🤖 AI Summary
Designing high-fidelity, diverse deformations in soft materials over complex geometries remains a significant challenge, hindering their application in advanced domains such as conformal implants and pneumatic actuators. This work proposes the Spectral-Space Neural Operator (S2NO), which introduces neural operators to deformation programming of soft materials on intricate geometries for the first time. By leveraging Laplacian eigenfunction encoding and spatial convolutions, S2NO efficiently models both global and local deformation behaviors on irregular domains. Integrated with an evolutionary algorithm, it enables voxel-level material distribution optimization. The method exhibits discretization invariance and super-resolution capabilities, substantially improving the accuracy and efficiency of high-fidelity deformation prediction and programming for complex architectures—including porous and thin-walled structures—thereby greatly expanding the achievable diversity and complexity of programmable deformations.
📝 Abstract
Shape-morphing soft materials can enable diverse target morphologies through voxel-level material distribution design, offering significant potential for various applications.

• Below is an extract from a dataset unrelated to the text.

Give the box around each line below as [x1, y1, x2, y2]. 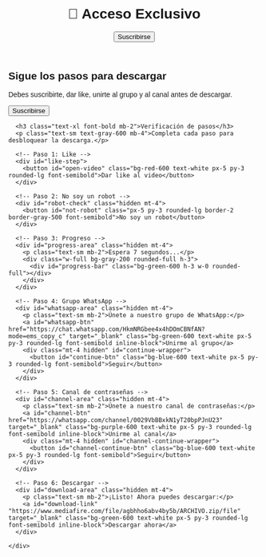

Despite progress in basic shape-morphing design with simple geometries, achieving advanced applications such as conformal implant deployment or aerodynamic morphing requires accurate and diverse morphing designs on complex geometries, which remains challenging. Here, we present a Spectral and Spatial Neural Operator (S2NO), which enables high-fidelity morphing prediction on complex geometries. S2NO effectively captures global and local morphing behaviours on irregular computational domains by integrating Laplacian eigenfunction encoding and spatial convolutions. Combining S2NO with evolutionary algorithms enables voxel-level optimisation of material distributions for shape morphing programming on various complex geometries, including irregular-boundary shapes, porous structures, and thin-walled structures. Furthermore, the neural operator's discretisation-invariant property enables super-resolution material distribution design, further expanding the diversity and complexity of morphing design. These advancements significantly improve the efficiency and capability of programming complex shape morphing.